From what I've heard from friends with toddlers, each kid is different, but most kids will start to be able to fall asleep more on there own consistently around the age of 3. Some are lucky and have babies that fall asleep on there own, and some kids still need someone to help them fall asleep until they're much older. But it won't last forever. I would try to get your toddler to fall asleep for daddy, so you can get a break, but it's not bad that she needs you to hold her to calm down and fall asleep.


----------



## pantrygirl (Jan 5, 2009)

Thanks for sharing YayJennie. I so hope what you said about kids being developmentally ready to falling asleep on their own around 3 is true in our home.

Although I don't mind sleeping with my DD, DH occasionally mentions how some of her friends fall asleep on their own since they were 6 months etc.

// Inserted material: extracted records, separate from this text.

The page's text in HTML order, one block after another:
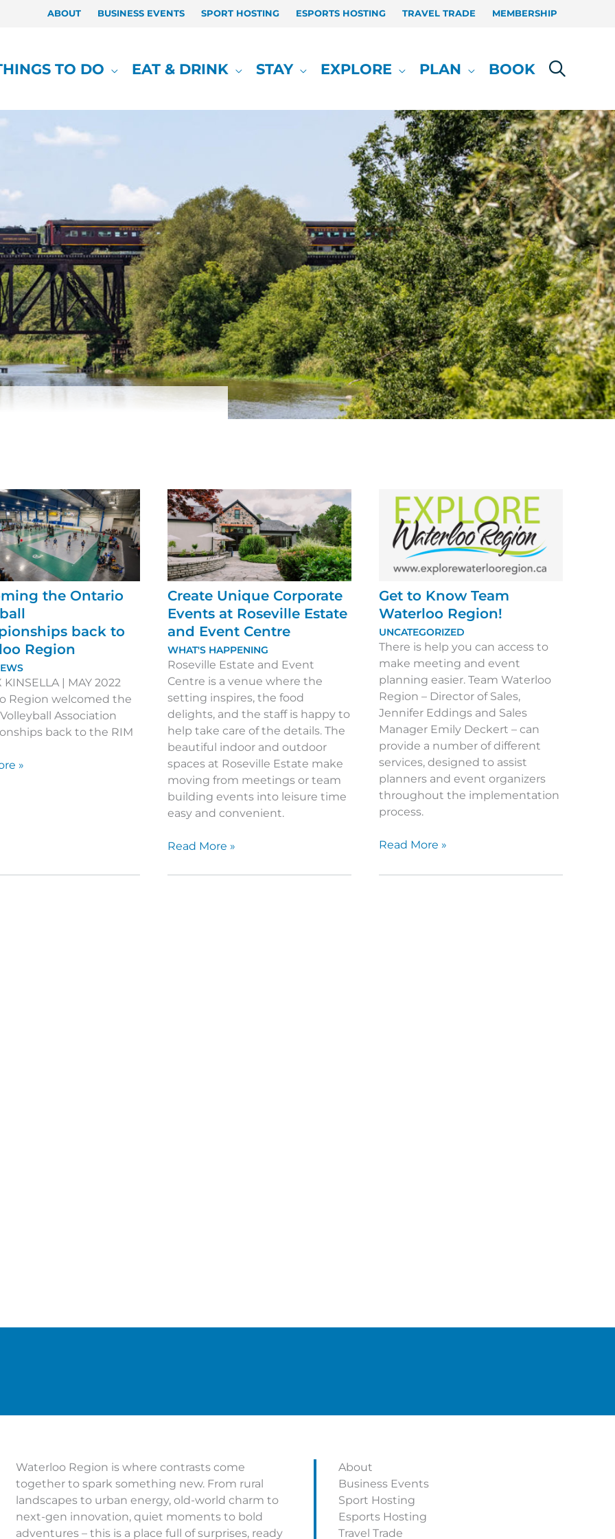
ABOUT BUSINESS EVENTS SPORT HOSTING ESPORTS HOSTING TRAVEL TRADE MEMBERSHIP
TO DO EAT & DRINK STAY EXPLORE PLAN BOOK
the Ontario
back to
Region
KINSELLA | MAY 2022
Region welcomed the
Association
back to the RIM
»
Create Unique Corporate
Events at Roseville Estate
and Event Centre
WHAT'S HAPPENING
Roseville Estate and Event
Centre is a venue where the
setting inspires, the food
delights, and the staff is happy to
help take care of the details. The
beautiful indoor and outdoor
spaces at Roseville Estate make
moving from meetings or team
building events into leisure time
easy and convenient.
Create
Corporate
Read More »
Get to Know Team
Waterloo Region!
UNCATEGORIZED
There is help you can access to
make meeting and event
planning easier. Team Waterloo
Region – Director of Sales,
Jennifer Eddings and Sales
Manager Emily Deckert – can
provide a number of different
services, designed to assist
planners and event organizers
throughout the implementation
process.
Get
Know
Read More »
Waterloo Region is where contrasts come
together to spark something new. From rural
landscapes to urban energy, old-world charm to
next-gen innovation, quiet moments to bold
adventures – this is a place full of surprises, ready
About
Business Events
Sport Hosting
Esports Hosting
Travel Trade

Sending you happy delivery vibes!


----------



## Peony (Nov 27, 2003)

Only 1 of my 3 have ever fallen asleep with anyone else until they were older as well. This last child will fell asleep in the car, ergo, or stroller with someone else once in a while. Never in a bed though!


----------



## mommytoalilgirl (Jun 21, 2010)

Thank you so much for all the responses! I feel much better now LOL

My daughter also went through a stage of not being able to nap unless I held her for the whole nap so I agree that holding her for a few minutes to fall asleep now is not that bad! I just wanted to make sure I wasn't "spoiling" her or anything but I guess others have the same situation.


----------



## Momo123 (Aug 6, 2009)

My DS is 17 months now too and cannot fall asleep on his own at home (though he falls asleep by himself for naps at daycare). We used to have to rock him to sleep but he is getting too heavy now so we now lay in bed with him and cuddle/pat him until he falls asleep. It takes anywhere from 20 minutes to 1 hour. It's a nice way to wind down with DS but sometimes I get impatient when I have stuff to do and wish I could just lay him down and kiss him goodnight!


----------



## Jend1002 (Feb 2, 2010)

I needed to read this today! Last night involved a TON of rocking and I felt like I may lose my cool. My 26 month old still has to be rocked to sleep every night. And every time he wakes up at night, which ranges from 1 to 3 times now. I often rock for 45 minutes to an hour. I sometimes feel like I am losing my mind or that he will never ever fall asleep (or stay asleep) on his own. Interestingly, my son also falls asleep on his own at daycare but at that point he is completely exhausted! He is a way early waker. Fingers crossed that they hit that milestone of falling asleep on their own at 3!!!


----------



## always hope (Feb 2, 2008)

My daughter is still fed to sleep if I want her to sleep in bed. I can use the buggy also and she has just started to learn to go to sleep on a mattress at daycare. I think it is really normal to have to parent a child to sleep till they are 3ish. Maybe have a read of The No Cry Sleep Solution. I would be totally frustrated with rocking to sleep cause at least with breastfeeding I can lie down too - well at least sometimes. You are definitely not spoiling your child, just meeting their needs. I think as their language develops you might be able to talk about doing things differently


----------



## always hope (Feb 2, 2008)

Oh and my daughter still wakes in the night and will not let Daddy get her to sleep unless he takes her for a walk in the buggy.


----------



## j_p_i (Sep 9, 2008)

You are SO not alone! My 17 month old only goes to sleep wIith me. In fact, I typically still nurse her to sleep and just lay her down once she's out. I often wonder if I'm creating bad habits (it doesn't feel bad... because it works really well for us. But I do have friends who can just lay their 6 month old down and he falls asleep on his own...), and then I wonder what we'll do once she weans! But for the time being, I just continue to do what works for us. She sleeps pretty well for the most part, may wake 1-2 times per night and nurse right back down (5-10 minutes). Very recently she has started putting herself back to sleep in the middle of the night without nursing, just sort of flopping around until she's comfortable and falling back asleep, but she has never fallen asleep like this. Sorry I don't have any suggestions or an age when sleep may become easier! Just had to let you know you're certainly not alone!


----------